Dat hangt in grote mate af van onze strijd tegen het coronavirus. De Hoge Raad van Financiën, het Federaal Planbureau en het Rekenhof hebben gesteld dat het economisch herstel op korte termijn afhankelijk is van de snelheid waarmee we de pandemie onder controle zullen krijgen. Ik denk dat een vroegtijdige euforie misplaatst is en dat we deze zomer nog een aantal grote uitdagingen tegemoet zullen zien, onder meer met betrekking tot de deltavariant en andere varianten.
Het is echter zo dat de vaccinatiestrategie ons tot het best beschermde land van de EU heeft gebombardeerd. Dat is een collectieve inspanning geweest van de burgers, de vrijwilligers, de lokale bestuurders en alle overheden van dit land, zowel de Vlaamse overheid als de federale overheid. We mogen daar bijzonder trots op zijn. Dankzij de federale inspanningen om voldoende vaccins naar ons land te krijgen en de gezamenlijke en zeker ook de Vlaamse inspanning om de vaccins zo goed en zo efficiënt mogelijk te verspreiden, staan we er vandaag beter voor dan een jaar geleden. Daar mogen we met zijn allen, ook de Vlaamse Regering, trots op zijn. Zij die denken dat Vlaanderen dit alleen had kunnen oplossen, herinner ik graag aan de zinloze telefoontjes naar vaccinproducenten vanop het Martelarenplein. Zij die denken dat de Vlaamse onafhankelijkheid de oplossing zou zijn, hebben volgens mij weinig geleerd uit de gezamenlijke strijd in België, in de EU en in de wereld tegen dit virus. Falen in deze strijd kost levens en zal onze economie langdurig schaden. Ons welzijn heeft al vaker van onze welvaart afgehangen. De komende maanden zal onze welvaart vooral opnieuw van ons welzijn afhangen.

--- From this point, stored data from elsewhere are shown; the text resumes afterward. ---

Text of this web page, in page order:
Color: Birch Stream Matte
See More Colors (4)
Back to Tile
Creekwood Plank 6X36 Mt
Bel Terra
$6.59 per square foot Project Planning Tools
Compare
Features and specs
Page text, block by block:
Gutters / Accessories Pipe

Wie de commissieverslagen leest, stelt vast dat alle ministers hun toelichting bij de begrotingsaanpassing eigenlijk met drie belangrijke stellingen zijn gestart. Ten eerste is het een lightversie van een begrotingsaanpassing. Ten tweede gaat het vooral om technische wijzigingen. Ten derde geeft dit de administratie de ruimte om de begrotingsopmaak voor 2022 voor te bereiden. De lichtheid van de begrotingsaanpassing is onlosmakelijk verbonden met de reeds opdoemende begroting voor 2022. Het zal snel september 2021 zijn.

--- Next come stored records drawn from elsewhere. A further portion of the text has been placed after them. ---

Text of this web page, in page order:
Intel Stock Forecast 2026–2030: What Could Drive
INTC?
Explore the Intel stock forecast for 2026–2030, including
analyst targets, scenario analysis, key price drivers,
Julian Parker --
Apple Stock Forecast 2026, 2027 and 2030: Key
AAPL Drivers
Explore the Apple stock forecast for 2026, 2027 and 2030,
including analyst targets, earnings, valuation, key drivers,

Minister Diependaele, we hopen dat de fouten uit het verleden dan niet opnieuw zullen worden herhaald. U maakt in de pers al een aantal maanden uw borst nat. We vrezen dat besparingen opnieuw de enige marsorder worden om koste wat het kost zo snel mogelijk naar een begroting in evenwicht te gaan.
Minister Somers, u hebt het in de commissie Binnenlands Bestuur iets diplomatischer omschreven. U had het over de grote budgettaire uitdaging voor de begrotingsopmaak voor 2022.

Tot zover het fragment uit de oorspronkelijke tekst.